For anyone who’s ever fallen asleep reading German theology (raises hand), this is a stirring concept. If faith can be reduced to an intellectual exercise, to mere agreement with certain principles and precepts, then all you have left is knowledge without agency, without mercy or compassion. All you have is a disembodied mind, out there in the universe, coldly detached from human suffering. And a thing without a body could never, ever love you the way God in Christ does.
Translating a ‘Core Story’
One could argue that Wrinkle is a “core story” in American literature: one of those seminal classics that takes on the status of myth. Myth’s essential nature is to articulate truths about the human experience that are universal, that are beyond mere human invention, pointing to a pattern of meaning that undergirds our existence. For literary-minded Christians like C. S. Lewis (The Chronicles of Narnia), myths offer partial glimpses of a foundational Story written by the Author of all authors, a Story that became historical fact in Jesus. Myths may not be about what literally happened, but they are most certainly about what happens: birth, joy, passion, longing, loss, death, redemption.
Meg’s journey to fight not only the darkness “out there” but to fight it within herself is one such story.

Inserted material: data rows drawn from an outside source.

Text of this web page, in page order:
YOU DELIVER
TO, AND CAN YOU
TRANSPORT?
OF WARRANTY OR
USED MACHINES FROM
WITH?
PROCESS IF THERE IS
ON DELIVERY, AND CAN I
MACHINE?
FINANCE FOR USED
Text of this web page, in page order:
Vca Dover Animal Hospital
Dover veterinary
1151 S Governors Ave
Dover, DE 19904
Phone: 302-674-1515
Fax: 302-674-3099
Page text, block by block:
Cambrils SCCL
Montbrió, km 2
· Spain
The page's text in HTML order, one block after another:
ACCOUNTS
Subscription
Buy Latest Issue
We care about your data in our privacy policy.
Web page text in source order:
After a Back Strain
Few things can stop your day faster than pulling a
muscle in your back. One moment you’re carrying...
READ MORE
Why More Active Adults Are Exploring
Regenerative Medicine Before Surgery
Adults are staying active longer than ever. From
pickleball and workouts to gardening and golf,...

Indeed, I would argue that Wrinkle qualifies as “mythopoeic”: a term Lewis and his friend J. R. R. Tolkien (The Lord of the Rings) used to describe a created thing that is somehow more than itself, whose spiritual and theological underpinnings are able to transcend the original storyteller and context.
Lisa Ann Cockrel, director of Calvin College’s Festival of Faith and Writing, was a college student when she saw Wrinkle performed as a stage play at the Lifeline Theatre on Chicago’s North Side. “It was my first really powerful, personal engagement with Madeleine’s work,” she said. “I can’t even describe it to you, the stagecraft of how they managed to pull off a tesser. It was magic, magic, from what I can tell.” Just one example of how the truly mythopoeic can transcend even the medium by which it comes to us, whether children’s book, stage performance, opera, graphic novel, or, one hopes, a blockbuster movie.
During a Q&A at the 1996 writing festival, L’Engle was asked about a possible film version of Wrinkle. She claimed she had told Catherine Hand, “I can’t sign the average Hollywood contract because I cannot sign that clause giving the producer freedom to change character and theme.” L’Engle explained that she eventually got the clause reversed, but the contract also included language granting the producers the rights to the movie “in perpetuity throughout the universe.” So, she said, she took a red pen and made an asterisk, noting, “With the exception of Sagittarius and the Andromeda Galaxy.” As the festival audience erupted in laughter, L’Engle joked, “They had a serious meeting of their lawyers before they would accept this, in case I knew something they didn’t know.”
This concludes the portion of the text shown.